# F.E.A.R crashes



## roy7654 (Jan 8, 2009)

recently wanted to play one of my all time favorites 
F.E.A.R
so i go ahead install it on vista start game 
game doesn't adjust to specs get some thing like 800x600
so i go video settings it comes up with detching video memory 5 seconds latter it crashes

so i tryed reinstall 
new drivers 
try cd in another comp plays fine
so any help ppl

m3a32-mvp-deluxe wifi edition , asus 3850 , 2gb ddr2 800 soon 8gb , amd phemon 2.2 quad,500gb hd
windows vista ultimate 64-bit sp1


----------



## Tiber Septim (Feb 9, 2006)

Hi.
Tried patching up to 1.08 at all?
Pretty sure they fixed some problems with Vista in the later patches.
You can just use the auto-updater to patch.


----------



## roy7654 (Jan 8, 2009)

i already have the 1.08 update still zip
i can get the stand alone expansion to work but not the orignal
forgot to mention this is gold edtion


----------



## af3 (Jun 18, 2008)

In Vista, try to run the game in Windows XP SP2 compatibility mode (right click icon, select properties, click the compatibility tab) and run it as as administrator. (right click, select run as)

Good luck!


----------



## roy7654 (Jan 8, 2009)

unfourtnatly i allreadt tryed runing as admin and xp sp2 compatibilty mode still get the same error


----------



## McNinja (Jun 22, 2008)

try running the game with all security settings et to full control

right click on the FEAR folder
properties
security
edit
full controll for all profiles


----------



## roy7654 (Jan 8, 2009)

tryed the security thing didnt work 
activison sent me email back for help saying it take 24 hours
then when 24 about to end i get one saying it will take 96 hours 
darn fear


----------



## af3 (Jun 18, 2008)

Do you have the latest display drivers installed?
Is your Windows Vista patched current and up-to-date?


----------



## roy7654 (Jan 8, 2009)

i have latest driver version 
also reinstalled it yesterday to be safe
and i have all vista patches only thing left in windows update is rubbish extras for ultimate


----------



## roy7654 (Jan 8, 2009)

Thank you for taking the time to contact us here at Activision. I'm sorry to hear about your problem. Unfortunately we do not test our games on the Windows Vista 64 bit operating system. Our games are 32 bit games that are designed to run on Microsoft's 32 bit operating systems. Running the games on Windows Vista 64 bit is unsupported by Activision.

less then help full 
is there like a vista 32 bit compattibilty mode?
should i cancel my preorder of fear 2
but i got the expansion to run 
darn u activision


----------



## McNinja (Jun 22, 2008)

no I wouldn't cancel FEAR 2

try running the game in earlier compatibility modes like windows 2000 or win 98


----------



## roy7654 (Jan 8, 2009)

tryed ever version 98 bellow and it wont even launch


----------



## McNinja (Jun 22, 2008)

FEAR isn't by far a new game it was released for October 17th 2005 so it was definitely made for XP and sometimes older games just don't like vista.

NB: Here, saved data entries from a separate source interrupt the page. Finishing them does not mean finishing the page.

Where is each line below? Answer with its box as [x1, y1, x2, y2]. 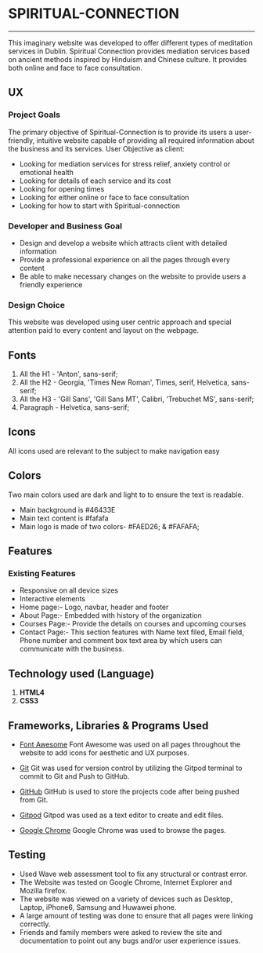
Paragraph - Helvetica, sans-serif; [19, 403, 130, 412]
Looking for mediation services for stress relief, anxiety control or [19, 159, 231, 169]
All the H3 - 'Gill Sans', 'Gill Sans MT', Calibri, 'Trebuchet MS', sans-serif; [19, 394, 254, 404]
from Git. [19, 794, 49, 805]
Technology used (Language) [8, 666, 155, 680]
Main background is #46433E [19, 505, 116, 514]
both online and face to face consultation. [8, 63, 142, 72]
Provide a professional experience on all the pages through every [19, 254, 231, 264]

I did have fear on my computer once but it was a free version Multiplayer only. Worked fine for my vista 64 bit OS. So maybe, I dunno the original is kinda messed up?

Can you install the standalone expansion pack then the original FEAR game


----------



## roy7654 (Jan 8, 2009)

i can install the stand alone expansion 
dont the expasion and original use same engine
guesse i could install it on my macbook but that require reinstalling windows
guesse i could wait to feb 11th


----------



## roy7654 (Jan 8, 2009)

thanks for all your help people 
though i should thank u had not done it yet thx


----------



## Aus_Karlos (Mar 10, 2007)

Ive installed an completed FEAR on my system (Vista Ultimate 64-bit) but i did have a bit of a problem. After 10mins of play my fps would go from 90 to 10 and stay that way untill i exited the game and started it back up.
There might some compatibility issue between DX10. im looking into it at the moment.
Last time an old game had problems with Vista it was because of Tablet PC.
You can try and disable it to see if it does anything.

Start > Type "Services" and press Enter.
The Services panel will open, look for "Tablet PC Input Service" right click and press Stop. You can go into the properties and completly disable it (if it fixes the problem). This service is only required if you are using that Pad and pen thing to draw on your PC.


----------



## roy7654 (Jan 8, 2009)

tryed disabling tablet 
went to change graphical settings and crash


----------